[Source records]
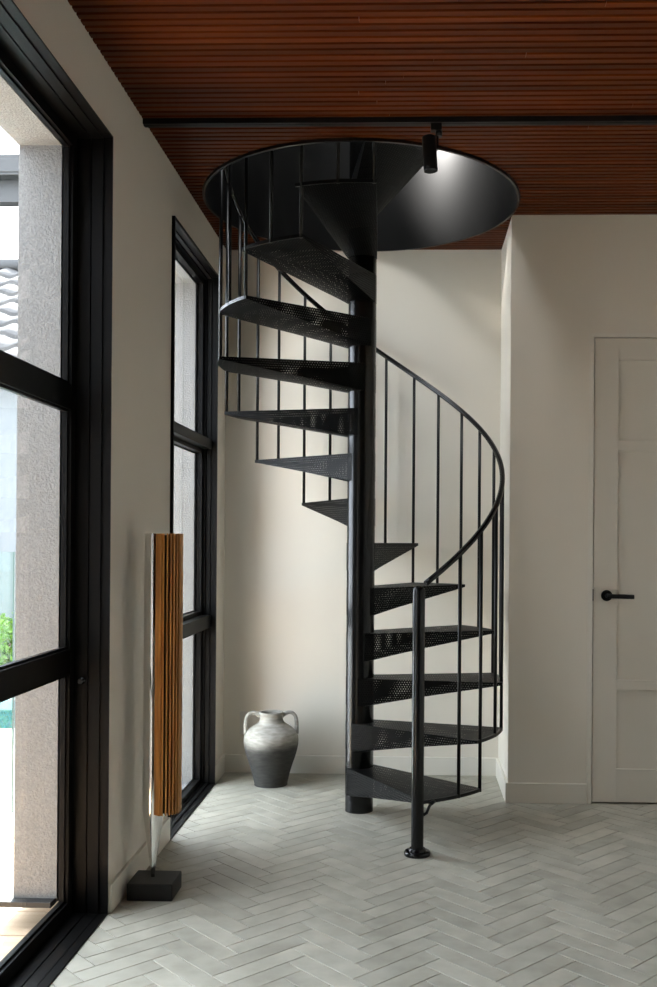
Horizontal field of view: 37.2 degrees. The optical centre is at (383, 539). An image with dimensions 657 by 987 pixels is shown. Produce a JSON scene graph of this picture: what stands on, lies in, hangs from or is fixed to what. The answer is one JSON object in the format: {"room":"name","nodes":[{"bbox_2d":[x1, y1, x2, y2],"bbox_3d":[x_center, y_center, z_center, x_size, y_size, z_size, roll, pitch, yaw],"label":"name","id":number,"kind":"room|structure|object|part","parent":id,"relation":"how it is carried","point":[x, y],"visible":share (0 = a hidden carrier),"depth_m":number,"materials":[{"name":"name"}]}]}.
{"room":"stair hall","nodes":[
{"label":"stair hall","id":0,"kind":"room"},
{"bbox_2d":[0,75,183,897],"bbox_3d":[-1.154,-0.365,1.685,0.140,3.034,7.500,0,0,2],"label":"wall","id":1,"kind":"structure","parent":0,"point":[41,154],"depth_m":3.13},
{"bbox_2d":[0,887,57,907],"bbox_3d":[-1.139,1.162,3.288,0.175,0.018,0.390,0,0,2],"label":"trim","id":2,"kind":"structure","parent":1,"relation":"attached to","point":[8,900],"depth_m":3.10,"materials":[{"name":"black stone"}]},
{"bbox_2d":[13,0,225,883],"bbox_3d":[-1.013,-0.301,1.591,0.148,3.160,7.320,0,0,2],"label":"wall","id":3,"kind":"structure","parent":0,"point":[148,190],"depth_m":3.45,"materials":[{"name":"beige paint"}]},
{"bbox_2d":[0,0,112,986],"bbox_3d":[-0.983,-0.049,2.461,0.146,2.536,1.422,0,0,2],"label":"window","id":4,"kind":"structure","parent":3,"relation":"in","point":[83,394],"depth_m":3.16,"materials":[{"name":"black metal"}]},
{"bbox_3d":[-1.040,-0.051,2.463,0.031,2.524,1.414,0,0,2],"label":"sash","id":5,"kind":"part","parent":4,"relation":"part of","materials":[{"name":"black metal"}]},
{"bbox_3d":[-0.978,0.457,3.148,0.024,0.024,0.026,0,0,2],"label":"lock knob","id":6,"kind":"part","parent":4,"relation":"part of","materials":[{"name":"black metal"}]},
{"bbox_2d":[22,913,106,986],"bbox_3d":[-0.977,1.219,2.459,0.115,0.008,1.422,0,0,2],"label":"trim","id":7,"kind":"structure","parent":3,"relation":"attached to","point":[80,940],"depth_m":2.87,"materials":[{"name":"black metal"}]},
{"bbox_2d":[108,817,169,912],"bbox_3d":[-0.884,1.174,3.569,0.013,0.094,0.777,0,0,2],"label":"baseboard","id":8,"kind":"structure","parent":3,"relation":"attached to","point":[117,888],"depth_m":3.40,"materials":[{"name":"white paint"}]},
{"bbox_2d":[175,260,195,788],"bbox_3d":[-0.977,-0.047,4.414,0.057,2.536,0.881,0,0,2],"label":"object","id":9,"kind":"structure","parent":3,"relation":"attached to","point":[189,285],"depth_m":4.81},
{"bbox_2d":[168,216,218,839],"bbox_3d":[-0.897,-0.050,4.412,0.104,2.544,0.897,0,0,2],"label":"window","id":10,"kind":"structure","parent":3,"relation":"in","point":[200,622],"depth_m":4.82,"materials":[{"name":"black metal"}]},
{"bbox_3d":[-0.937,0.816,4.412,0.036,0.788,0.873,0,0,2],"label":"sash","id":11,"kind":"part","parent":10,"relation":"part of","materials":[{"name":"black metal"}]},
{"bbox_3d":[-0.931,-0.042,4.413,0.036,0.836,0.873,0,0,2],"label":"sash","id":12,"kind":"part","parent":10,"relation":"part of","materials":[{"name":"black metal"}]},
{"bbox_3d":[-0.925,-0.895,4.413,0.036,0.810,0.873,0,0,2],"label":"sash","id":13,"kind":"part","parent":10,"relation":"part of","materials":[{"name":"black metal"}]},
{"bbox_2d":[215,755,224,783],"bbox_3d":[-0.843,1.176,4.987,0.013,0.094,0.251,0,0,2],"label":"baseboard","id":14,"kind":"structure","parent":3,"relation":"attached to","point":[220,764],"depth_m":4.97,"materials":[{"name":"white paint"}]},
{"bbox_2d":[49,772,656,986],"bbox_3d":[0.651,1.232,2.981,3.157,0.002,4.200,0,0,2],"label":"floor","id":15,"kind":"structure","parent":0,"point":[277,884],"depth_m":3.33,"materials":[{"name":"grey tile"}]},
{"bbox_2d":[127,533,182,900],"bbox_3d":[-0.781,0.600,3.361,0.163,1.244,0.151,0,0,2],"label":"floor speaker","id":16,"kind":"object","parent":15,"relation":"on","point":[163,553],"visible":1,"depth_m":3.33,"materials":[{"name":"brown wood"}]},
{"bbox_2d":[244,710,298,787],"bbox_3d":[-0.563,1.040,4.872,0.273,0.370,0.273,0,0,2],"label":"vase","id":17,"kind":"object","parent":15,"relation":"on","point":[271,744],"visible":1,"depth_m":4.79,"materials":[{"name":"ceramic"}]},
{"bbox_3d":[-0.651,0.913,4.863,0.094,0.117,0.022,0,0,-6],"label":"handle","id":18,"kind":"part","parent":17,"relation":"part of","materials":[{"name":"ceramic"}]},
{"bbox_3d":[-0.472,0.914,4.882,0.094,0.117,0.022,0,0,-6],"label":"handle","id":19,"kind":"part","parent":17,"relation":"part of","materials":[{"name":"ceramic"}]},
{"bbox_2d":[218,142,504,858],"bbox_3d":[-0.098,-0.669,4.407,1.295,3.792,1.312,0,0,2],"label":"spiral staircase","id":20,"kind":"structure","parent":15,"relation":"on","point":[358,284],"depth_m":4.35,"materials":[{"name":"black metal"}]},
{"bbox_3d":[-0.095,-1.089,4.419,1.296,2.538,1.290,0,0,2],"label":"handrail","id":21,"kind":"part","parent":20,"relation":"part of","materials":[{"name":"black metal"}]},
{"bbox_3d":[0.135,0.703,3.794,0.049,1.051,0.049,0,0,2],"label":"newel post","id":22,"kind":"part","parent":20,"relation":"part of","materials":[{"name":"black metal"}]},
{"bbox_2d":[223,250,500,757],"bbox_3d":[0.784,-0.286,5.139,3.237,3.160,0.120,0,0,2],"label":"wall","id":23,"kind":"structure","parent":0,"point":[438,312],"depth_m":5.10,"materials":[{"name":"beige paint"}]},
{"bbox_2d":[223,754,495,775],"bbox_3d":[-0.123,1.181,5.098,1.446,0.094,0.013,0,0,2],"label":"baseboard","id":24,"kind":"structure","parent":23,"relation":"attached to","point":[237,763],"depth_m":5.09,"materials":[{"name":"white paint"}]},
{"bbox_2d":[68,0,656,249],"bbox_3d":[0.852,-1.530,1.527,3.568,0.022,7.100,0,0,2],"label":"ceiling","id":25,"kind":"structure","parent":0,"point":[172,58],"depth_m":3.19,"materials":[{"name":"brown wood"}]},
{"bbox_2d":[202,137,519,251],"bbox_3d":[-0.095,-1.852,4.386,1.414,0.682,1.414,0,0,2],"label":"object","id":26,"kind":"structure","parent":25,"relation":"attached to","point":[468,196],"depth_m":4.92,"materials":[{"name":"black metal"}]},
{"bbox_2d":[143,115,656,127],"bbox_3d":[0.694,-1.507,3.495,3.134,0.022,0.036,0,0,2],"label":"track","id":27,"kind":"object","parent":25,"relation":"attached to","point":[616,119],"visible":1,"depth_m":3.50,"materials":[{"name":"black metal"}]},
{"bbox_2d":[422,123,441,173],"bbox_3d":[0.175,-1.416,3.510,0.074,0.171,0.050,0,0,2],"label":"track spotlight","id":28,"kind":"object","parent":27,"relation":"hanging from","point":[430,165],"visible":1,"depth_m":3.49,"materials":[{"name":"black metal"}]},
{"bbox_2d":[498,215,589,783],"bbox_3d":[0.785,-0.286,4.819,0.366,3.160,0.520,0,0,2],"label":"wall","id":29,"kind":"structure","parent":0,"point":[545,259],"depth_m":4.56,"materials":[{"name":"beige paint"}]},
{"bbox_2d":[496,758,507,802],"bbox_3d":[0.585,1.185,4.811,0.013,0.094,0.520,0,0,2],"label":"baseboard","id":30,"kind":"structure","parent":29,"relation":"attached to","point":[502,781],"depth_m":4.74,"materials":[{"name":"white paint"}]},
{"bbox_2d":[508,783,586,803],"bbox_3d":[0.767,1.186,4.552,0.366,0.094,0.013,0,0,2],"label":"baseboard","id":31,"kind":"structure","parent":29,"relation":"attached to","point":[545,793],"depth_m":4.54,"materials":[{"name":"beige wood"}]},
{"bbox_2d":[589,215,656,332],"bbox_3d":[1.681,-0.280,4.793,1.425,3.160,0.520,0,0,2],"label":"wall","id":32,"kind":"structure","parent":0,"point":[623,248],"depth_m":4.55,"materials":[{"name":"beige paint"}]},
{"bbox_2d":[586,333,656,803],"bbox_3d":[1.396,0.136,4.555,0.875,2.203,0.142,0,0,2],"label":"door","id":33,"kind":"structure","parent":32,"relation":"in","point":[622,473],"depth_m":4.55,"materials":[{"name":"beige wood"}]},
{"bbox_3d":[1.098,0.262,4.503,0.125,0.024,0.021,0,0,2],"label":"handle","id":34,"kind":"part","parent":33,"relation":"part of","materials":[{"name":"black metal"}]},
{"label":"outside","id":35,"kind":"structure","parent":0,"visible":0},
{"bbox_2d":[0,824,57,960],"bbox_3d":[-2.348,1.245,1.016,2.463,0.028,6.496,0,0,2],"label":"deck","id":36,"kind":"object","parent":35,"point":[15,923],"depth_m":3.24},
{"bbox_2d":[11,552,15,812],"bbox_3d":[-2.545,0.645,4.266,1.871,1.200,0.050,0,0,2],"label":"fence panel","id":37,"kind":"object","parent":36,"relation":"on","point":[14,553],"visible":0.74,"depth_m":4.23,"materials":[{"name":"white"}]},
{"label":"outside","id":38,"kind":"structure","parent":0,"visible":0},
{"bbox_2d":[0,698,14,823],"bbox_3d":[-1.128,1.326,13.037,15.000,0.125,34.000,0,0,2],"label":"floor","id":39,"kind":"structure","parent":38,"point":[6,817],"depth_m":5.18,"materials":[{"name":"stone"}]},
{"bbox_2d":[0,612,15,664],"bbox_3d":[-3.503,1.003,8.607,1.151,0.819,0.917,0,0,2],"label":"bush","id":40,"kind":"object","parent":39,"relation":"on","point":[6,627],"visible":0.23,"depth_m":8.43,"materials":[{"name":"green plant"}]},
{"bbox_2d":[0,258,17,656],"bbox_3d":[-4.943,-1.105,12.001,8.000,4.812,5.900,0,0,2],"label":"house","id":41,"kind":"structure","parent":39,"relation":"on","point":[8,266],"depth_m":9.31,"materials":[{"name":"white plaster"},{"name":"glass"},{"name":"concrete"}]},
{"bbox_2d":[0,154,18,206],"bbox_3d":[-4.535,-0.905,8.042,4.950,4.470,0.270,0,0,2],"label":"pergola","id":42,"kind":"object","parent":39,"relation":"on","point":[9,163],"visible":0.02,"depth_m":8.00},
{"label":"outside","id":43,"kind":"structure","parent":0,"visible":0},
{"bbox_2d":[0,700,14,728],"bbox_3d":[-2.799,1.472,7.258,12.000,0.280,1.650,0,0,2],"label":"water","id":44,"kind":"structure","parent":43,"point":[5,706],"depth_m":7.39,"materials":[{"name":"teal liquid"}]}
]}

Work required: Once you have read through the entries above, state how many lines hold the word "hall", giving nothing but the number.

Output of the task: 2